=== SOURCE DATA ===
-- -- --

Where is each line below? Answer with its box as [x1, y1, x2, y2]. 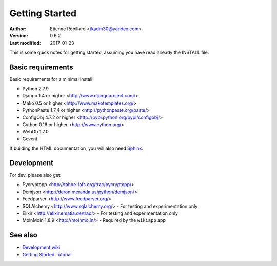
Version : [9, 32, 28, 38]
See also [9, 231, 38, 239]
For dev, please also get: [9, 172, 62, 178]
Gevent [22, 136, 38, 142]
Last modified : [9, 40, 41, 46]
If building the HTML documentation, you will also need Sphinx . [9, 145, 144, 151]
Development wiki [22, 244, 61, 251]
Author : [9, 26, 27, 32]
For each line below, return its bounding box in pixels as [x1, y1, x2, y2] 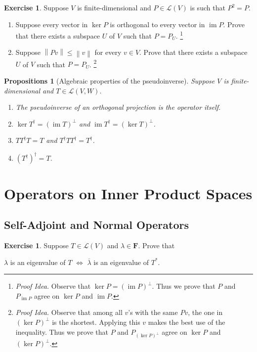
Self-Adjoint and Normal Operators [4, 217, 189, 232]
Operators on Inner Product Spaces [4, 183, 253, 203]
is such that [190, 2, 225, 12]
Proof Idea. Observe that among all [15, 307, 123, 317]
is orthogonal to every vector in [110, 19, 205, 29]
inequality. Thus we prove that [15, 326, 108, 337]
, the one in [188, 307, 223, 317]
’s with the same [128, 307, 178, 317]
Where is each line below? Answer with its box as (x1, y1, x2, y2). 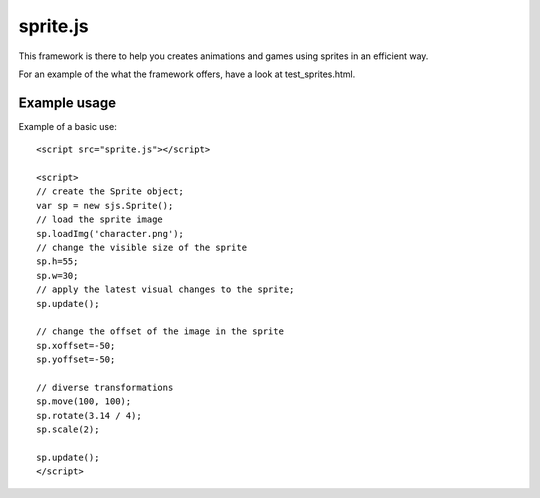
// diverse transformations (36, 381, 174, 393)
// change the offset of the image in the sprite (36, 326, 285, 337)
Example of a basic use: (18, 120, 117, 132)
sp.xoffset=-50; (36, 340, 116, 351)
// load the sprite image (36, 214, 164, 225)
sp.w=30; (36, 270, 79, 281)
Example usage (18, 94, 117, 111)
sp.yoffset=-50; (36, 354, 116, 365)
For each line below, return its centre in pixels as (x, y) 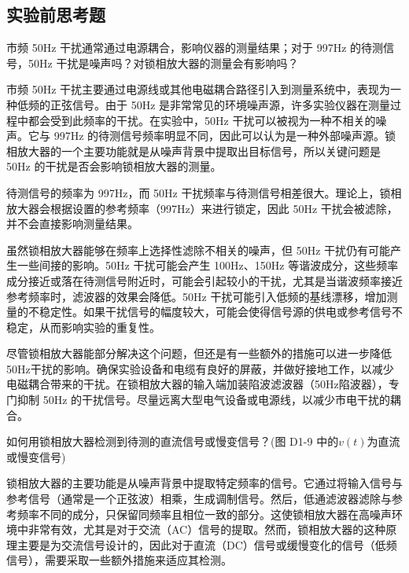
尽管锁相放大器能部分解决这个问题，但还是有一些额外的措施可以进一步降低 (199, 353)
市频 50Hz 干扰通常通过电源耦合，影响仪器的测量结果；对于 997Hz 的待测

-- -- --

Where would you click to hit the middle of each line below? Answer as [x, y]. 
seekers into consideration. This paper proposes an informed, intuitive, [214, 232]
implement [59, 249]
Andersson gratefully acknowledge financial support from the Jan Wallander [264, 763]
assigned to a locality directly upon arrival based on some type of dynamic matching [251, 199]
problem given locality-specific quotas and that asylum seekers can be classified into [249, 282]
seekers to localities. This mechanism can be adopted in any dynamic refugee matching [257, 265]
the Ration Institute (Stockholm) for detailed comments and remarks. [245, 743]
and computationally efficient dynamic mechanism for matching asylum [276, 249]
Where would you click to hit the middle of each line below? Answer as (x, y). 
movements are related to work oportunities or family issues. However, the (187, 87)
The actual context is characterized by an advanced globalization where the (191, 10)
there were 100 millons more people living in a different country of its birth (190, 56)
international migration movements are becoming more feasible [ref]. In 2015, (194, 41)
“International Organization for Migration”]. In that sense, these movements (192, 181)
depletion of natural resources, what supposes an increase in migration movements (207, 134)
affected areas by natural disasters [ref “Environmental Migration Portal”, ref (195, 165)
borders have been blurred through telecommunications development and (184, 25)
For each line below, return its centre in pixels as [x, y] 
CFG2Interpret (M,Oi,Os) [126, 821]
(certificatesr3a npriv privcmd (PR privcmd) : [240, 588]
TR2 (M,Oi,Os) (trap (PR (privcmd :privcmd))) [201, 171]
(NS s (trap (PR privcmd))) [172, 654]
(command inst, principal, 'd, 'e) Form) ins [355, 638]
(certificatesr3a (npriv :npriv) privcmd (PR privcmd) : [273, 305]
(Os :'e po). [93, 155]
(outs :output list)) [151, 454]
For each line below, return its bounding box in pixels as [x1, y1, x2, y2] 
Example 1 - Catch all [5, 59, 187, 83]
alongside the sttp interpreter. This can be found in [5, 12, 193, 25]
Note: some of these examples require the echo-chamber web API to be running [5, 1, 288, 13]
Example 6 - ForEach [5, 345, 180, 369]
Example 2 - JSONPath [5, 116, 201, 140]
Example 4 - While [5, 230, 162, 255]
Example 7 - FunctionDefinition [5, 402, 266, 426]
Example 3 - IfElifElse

-- -- --

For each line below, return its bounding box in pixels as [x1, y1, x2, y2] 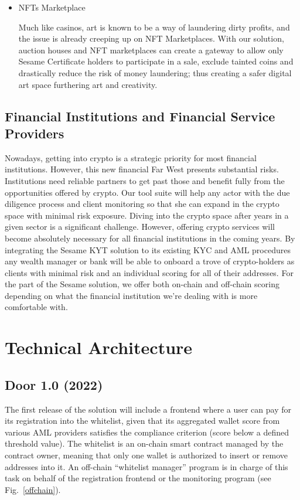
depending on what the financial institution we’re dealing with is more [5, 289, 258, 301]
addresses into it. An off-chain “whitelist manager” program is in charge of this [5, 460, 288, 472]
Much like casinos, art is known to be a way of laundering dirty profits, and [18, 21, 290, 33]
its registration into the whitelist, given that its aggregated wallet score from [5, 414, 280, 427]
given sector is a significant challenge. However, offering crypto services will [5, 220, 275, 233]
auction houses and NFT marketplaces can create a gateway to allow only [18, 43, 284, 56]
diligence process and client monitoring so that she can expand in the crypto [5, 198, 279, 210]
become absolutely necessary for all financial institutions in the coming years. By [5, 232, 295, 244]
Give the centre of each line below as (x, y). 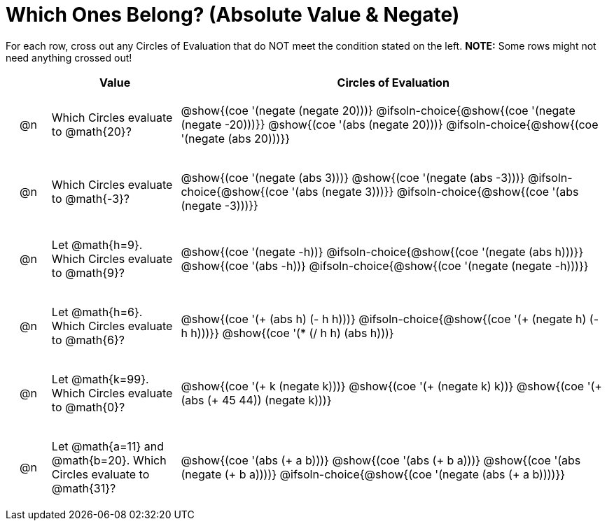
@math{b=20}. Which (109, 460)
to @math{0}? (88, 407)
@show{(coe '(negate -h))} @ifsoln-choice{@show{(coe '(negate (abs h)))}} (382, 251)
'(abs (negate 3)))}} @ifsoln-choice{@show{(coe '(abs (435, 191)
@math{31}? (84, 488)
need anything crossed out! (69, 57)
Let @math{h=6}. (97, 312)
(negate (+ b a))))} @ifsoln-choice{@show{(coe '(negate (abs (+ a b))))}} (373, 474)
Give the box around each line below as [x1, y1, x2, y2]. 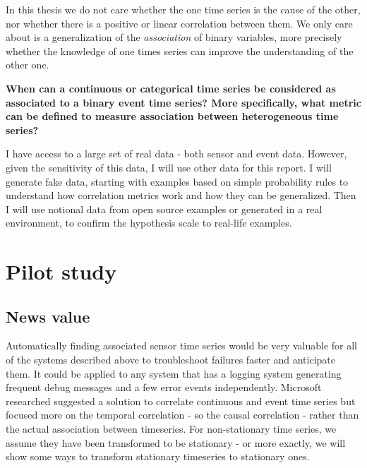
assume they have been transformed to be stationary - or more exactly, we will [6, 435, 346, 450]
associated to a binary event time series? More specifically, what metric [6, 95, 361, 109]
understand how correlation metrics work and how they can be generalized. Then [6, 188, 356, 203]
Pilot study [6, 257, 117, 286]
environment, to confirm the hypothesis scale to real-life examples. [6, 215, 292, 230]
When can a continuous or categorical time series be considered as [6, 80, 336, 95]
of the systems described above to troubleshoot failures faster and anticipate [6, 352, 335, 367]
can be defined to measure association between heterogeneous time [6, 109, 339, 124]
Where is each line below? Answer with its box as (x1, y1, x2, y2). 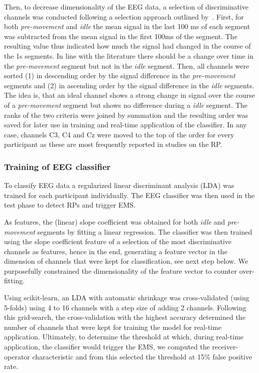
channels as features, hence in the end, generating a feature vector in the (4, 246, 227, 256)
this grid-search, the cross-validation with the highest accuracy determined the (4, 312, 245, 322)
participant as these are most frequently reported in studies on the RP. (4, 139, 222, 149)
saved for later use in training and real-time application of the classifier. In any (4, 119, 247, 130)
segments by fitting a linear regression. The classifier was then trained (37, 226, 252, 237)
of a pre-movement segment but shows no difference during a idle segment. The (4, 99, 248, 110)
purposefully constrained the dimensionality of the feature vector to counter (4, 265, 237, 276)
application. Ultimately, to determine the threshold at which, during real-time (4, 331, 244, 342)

-- -- --

=== TASK DETAILS ===
With the pictures omitted, print the lines above exactly, beginning at the line with "assume they have" and going on through the line with "application. Ultimately, to".

=== FINAL ANSWER ===
assume they have been transformed to be stationary - or more exactly, we will [6, 435, 346, 450]
associated to a binary event time series? More specifically, what metric [6, 95, 361, 109]
understand how correlation metrics work and how they can be generalized. Then [6, 188, 356, 203]
Pilot study [6, 257, 117, 286]
environment, to confirm the hypothesis scale to real-life examples. [6, 215, 292, 230]
When can a continuous or categorical time series be considered as [6, 80, 336, 95]
of the systems described above to troubleshoot failures faster and anticipate [6, 352, 335, 367]
can be defined to measure association between heterogeneous time [6, 109, 339, 124]
Where is each line below? Answer with its box as (x1, y1, x2, y2). 
channels as features, hence in the end, generating a feature vector in the (4, 246, 227, 256)
this grid-search, the cross-validation with the highest accuracy determined the (4, 312, 245, 322)
participant as these are most frequently reported in studies on the RP. (4, 139, 222, 149)
saved for later use in training and real-time application of the classifier. In any (4, 119, 247, 130)
segments by fitting a linear regression. The classifier was then trained (37, 226, 252, 237)
of a pre-movement segment but shows no difference during a idle segment. The (4, 99, 248, 110)
purposefully constrained the dimensionality of the feature vector to counter (4, 265, 237, 276)
application. Ultimately, to determine the threshold at which, during real-time (4, 331, 244, 342)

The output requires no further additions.